** Opening Records for the exercise block **

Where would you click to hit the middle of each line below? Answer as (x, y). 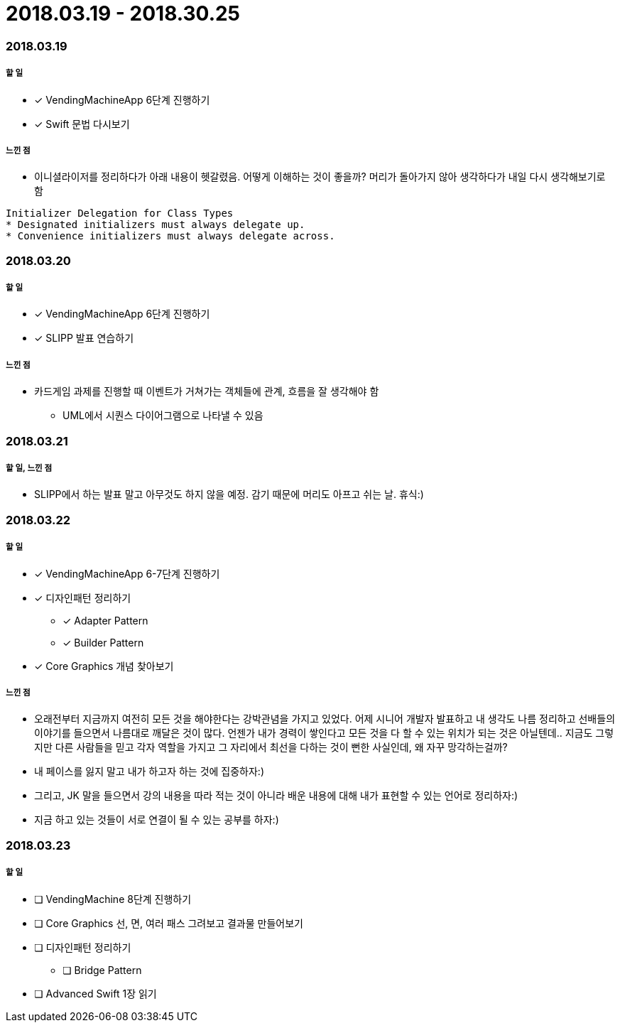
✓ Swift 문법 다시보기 (82, 124)
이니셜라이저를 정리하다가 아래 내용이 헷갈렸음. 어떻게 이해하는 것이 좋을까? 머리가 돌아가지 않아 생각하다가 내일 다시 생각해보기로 (320, 177)
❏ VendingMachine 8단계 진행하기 (113, 899)
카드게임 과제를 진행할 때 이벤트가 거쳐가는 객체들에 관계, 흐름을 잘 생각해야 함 (207, 391)
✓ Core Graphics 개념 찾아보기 (104, 666)
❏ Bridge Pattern (102, 970)
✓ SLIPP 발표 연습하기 (84, 338)
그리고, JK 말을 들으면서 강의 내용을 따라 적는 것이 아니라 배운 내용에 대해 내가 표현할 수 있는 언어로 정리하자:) (276, 796)
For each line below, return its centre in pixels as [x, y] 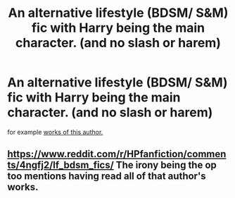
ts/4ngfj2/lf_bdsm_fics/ [61, 165]
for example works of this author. [55, 132]
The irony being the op [166, 165]
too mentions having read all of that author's [107, 177]
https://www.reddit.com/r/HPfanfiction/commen [117, 154]
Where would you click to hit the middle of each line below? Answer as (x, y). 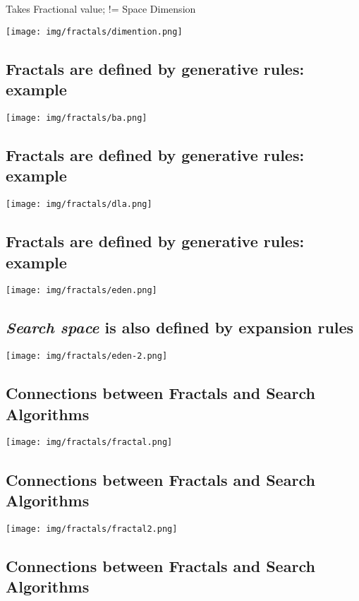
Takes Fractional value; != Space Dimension (101, 8)
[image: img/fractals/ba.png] (77, 118)
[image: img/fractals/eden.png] (81, 291)
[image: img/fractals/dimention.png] (94, 31)
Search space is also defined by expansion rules (180, 327)
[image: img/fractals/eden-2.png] (87, 356)
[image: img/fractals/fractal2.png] (92, 529)
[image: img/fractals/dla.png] (79, 204)
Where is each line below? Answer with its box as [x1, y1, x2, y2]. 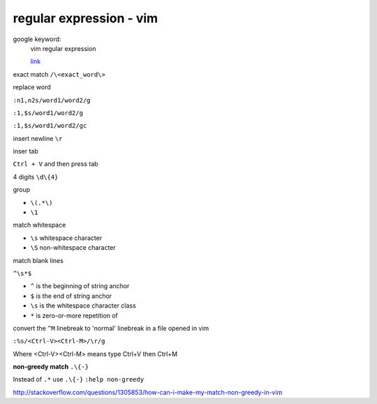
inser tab [13, 147, 38, 156]
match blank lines [13, 256, 64, 264]
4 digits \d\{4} [13, 172, 59, 181]
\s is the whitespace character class [30, 301, 136, 310]
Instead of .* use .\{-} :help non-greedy [13, 375, 145, 384]
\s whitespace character [30, 234, 103, 242]
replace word [13, 83, 52, 91]
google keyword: [13, 35, 61, 43]
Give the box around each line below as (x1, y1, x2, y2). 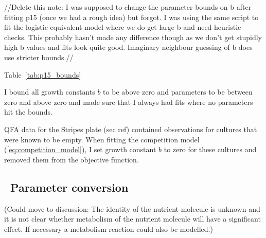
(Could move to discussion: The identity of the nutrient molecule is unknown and (4, 203, 260, 214)
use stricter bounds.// (4, 51, 74, 62)
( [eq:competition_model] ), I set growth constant (4, 144, 156, 155)
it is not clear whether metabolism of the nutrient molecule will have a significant (4, 213, 261, 224)
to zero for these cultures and (164, 144, 257, 155)
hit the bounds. (4, 106, 52, 117)
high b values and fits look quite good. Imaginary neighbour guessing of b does (4, 42, 253, 52)
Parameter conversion (10, 179, 129, 195)
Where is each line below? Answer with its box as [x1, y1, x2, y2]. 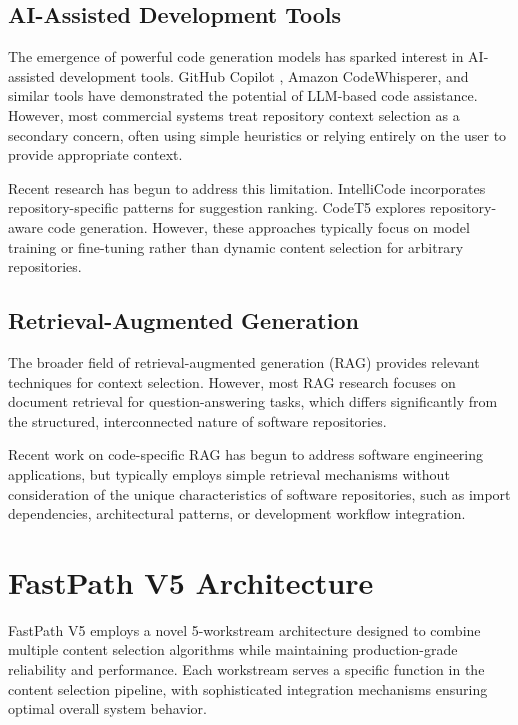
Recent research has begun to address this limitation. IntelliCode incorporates [8, 177, 486, 198]
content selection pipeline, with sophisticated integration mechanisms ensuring [8, 678, 488, 699]
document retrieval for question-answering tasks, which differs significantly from [8, 391, 498, 412]
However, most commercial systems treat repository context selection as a [8, 104, 460, 125]
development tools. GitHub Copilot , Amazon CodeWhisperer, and [59, 65, 469, 86]
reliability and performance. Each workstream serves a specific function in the [8, 659, 485, 679]
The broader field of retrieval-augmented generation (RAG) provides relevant [8, 351, 480, 372]
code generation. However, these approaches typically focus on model [47, 216, 470, 237]
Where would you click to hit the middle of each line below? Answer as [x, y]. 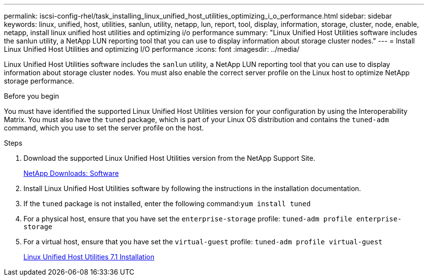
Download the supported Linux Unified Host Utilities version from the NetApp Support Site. [170, 158]
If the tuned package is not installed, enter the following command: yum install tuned [167, 204]
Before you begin [32, 96]
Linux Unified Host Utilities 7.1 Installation [89, 257]
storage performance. [39, 81]
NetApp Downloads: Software [71, 173]
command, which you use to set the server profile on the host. [104, 128]
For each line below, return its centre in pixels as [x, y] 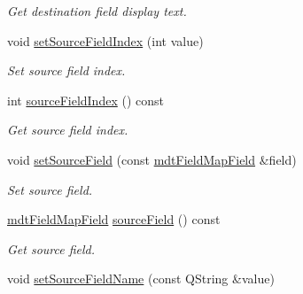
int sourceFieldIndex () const [85, 100]
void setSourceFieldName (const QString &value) [141, 279]
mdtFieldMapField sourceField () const [114, 219]
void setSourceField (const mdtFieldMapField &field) [152, 159]
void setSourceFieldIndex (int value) [105, 40]
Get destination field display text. [97, 11]
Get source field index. [68, 130]
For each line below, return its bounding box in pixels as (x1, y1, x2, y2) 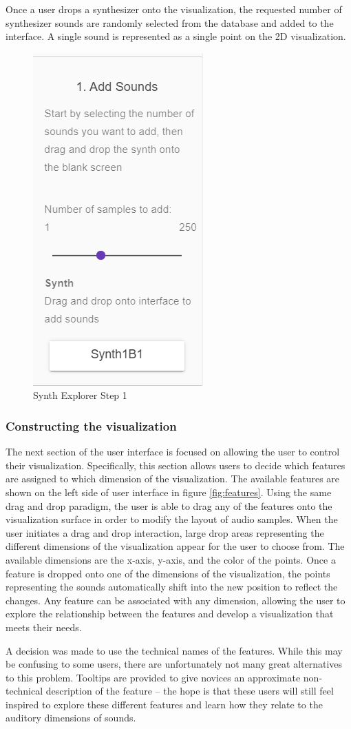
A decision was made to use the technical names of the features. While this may (6, 643, 343, 657)
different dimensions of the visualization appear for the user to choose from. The (6, 539, 345, 553)
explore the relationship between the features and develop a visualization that (6, 606, 334, 621)
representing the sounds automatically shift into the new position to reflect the (6, 579, 338, 594)
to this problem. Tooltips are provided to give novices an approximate (6, 670, 301, 684)
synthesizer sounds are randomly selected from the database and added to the (6, 15, 334, 30)
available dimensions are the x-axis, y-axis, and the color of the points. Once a (6, 552, 336, 566)
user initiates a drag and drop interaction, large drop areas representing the (6, 525, 324, 540)
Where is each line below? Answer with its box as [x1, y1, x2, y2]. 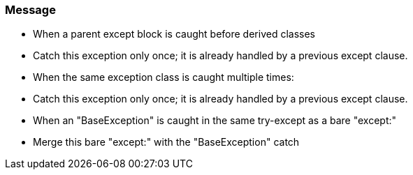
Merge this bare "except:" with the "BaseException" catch [33, 136, 300, 149]
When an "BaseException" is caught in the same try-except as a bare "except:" [33, 114, 397, 127]
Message [5, 3, 56, 17]
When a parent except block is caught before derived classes [33, 28, 315, 40]
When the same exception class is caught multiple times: [33, 71, 294, 84]
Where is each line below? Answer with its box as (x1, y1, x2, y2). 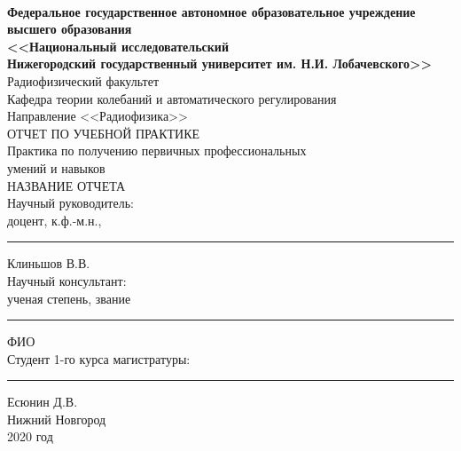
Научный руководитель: (7, 194, 134, 212)
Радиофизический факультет (7, 71, 160, 90)
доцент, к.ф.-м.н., (7, 210, 102, 229)
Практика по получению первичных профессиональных (7, 141, 307, 160)
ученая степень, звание (7, 289, 131, 307)
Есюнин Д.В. (7, 392, 78, 411)
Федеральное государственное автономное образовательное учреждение (7, 2, 416, 20)
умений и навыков (7, 158, 105, 177)
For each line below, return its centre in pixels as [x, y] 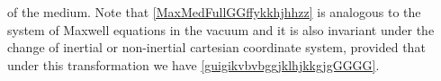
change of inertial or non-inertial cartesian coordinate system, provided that [216, 47]
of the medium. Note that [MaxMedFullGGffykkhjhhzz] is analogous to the [214, 12]
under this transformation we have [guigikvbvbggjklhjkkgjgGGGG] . [193, 64]
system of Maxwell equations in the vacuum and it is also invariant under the [221, 29]

** Closing Records for the exercise block **

Where does the word "this" appear in the listing above? Copy every line that holds it.

* Task response *
for example works of this author. [55, 132]
Recent research has begun to address this limitation. IntelliCode incorporates [8, 177, 486, 198]
A decision was made to use the technical names of the features. While this may (6, 643, 343, 657)
to this problem. Tooltips are provided to give novices an approximate (6, 670, 301, 684)
Merge this bare "except:" with the "BaseException" catch [33, 136, 300, 149]
under this transformation we have [guigikvbvbggjklhjkkgjgGGGG] . [193, 64]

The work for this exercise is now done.